“Di Camilleri mi piace tutto, tranne i romanzi”. Questo giudizio dell’allora editorialista del “Corriere” Francesco Merlo, siciliano oggi a “Repubblica”, ebbe tutto il sapore della stroncatura. I camilleriani inondarono di lettere rabbiose la redazione del giornale (i social, fortunatamente, erano di là da venire) difendendo strenuamente il papà di Montalbano. Lui, Andrea Camilleri, sorrideva sornione e quando Merlo passò a Rep gli disse :”Spero che tu voglia continuare a scrivere male di me anche sul tuo nuovo giornale”.
Non si considerava, a ragione, un grande scrittore. Quando si rivolgevano a lui chiamandolo “Maestro” rimaneva qualche secondo interdetto per poi rispondere :”Ma che vuol dire?”. Era un narratore orale e fantasioso che soltanto la nostra Grecia d’Occidente e cioè la Sicilia poteva donarci. Un aedo moderno che ha saputo costruire con genialità una lingua, un mondo, un codice dove il limes fra fiction e reale è del tutto indifferente .

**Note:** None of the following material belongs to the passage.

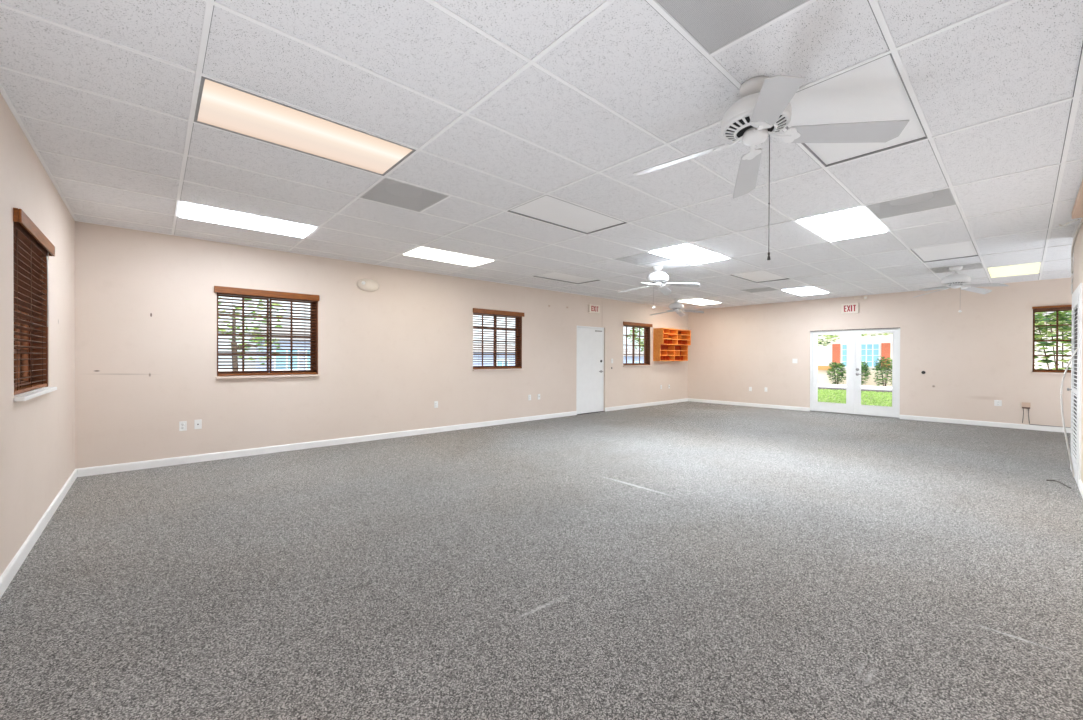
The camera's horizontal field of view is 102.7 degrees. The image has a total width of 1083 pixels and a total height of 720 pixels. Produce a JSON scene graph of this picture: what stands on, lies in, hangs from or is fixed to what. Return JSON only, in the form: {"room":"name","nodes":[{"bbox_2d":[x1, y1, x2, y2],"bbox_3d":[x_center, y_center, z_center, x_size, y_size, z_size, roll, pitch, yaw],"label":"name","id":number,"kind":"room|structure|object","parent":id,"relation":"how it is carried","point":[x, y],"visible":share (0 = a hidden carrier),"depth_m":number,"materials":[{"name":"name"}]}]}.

L’anima del regista, dello sceneggiatore è in lui certamente preponderante rispetto a quella di puro narratore, come potevano essere i siciliani Vincenzo Consolo e Leonardo Sciascia.
Cominciò alla Rai, l’avventura di Camilleri con l’arte , incaricato di mettere in scena per il pubblico televisivo le commedie di Eduardo o, guarda caso, il commissario Maigret interpretato da Gino Cervi.
Scriveva romanzi che Feltrinelli, Bompiani e Mondadori rifiutavano, sistematicamente, di pubblicare. Intanto scopre Roma e se ne innamora. Con Mario Mafai passeggia all’alba in via Margutta e, raggiunta la casa-studio di un pittore, dalla terrazza scopre l’Urbe inedita: un sopramondo di panni stesi, profumo di cucine fumanti e gli schiamazzi dei fanciulli.
Con la moglie Rosetta abiterà per decenni in via Asiago, nell’elegante e discreto quartiere Prati, guarda caso a due passi da mamma Rai.
Il genio di Camilleri s’è visto quando al Teatro Greco di Siracusa, perfetta congiunzione di talento Umano e mistero divino dal cui impasto è nata una bellezza senza pari, ha messo in scena il “lo cunto de li cunti”, vale a dire le conversazioni di e su Tiresia.
Diventato cieco egli stesso a causa di un glaucoma, Camilleri s’è trasfigurato perfettamente nell’indovino Tebano. Diceva di sé, lo scrittore siciliano, che perdere la vista gli ha permesso di vedere più chiaramente cosa stava accadendo intorno a lui e a noi. L’unico rammarico era quello di non poter più godere della bellezza femminile, lui che era nato e cresciuto in un gineceo composto da mamma, suocera, moglie, figlia e la cameriera Italia.
Negli ultimi tempi appariva preoccupato per il clima d’intolleranza che si respira in Italia nei riguardi del diverso, dei migranti. Ripeteva che il consenso intorno al Salvini era lo stesso che si avvertiva nel 1930 di Mussolini.
C’è da augurarsi che Camilleri, su questo, non abbia profetizzato con la voce di Tiresia l’indovino.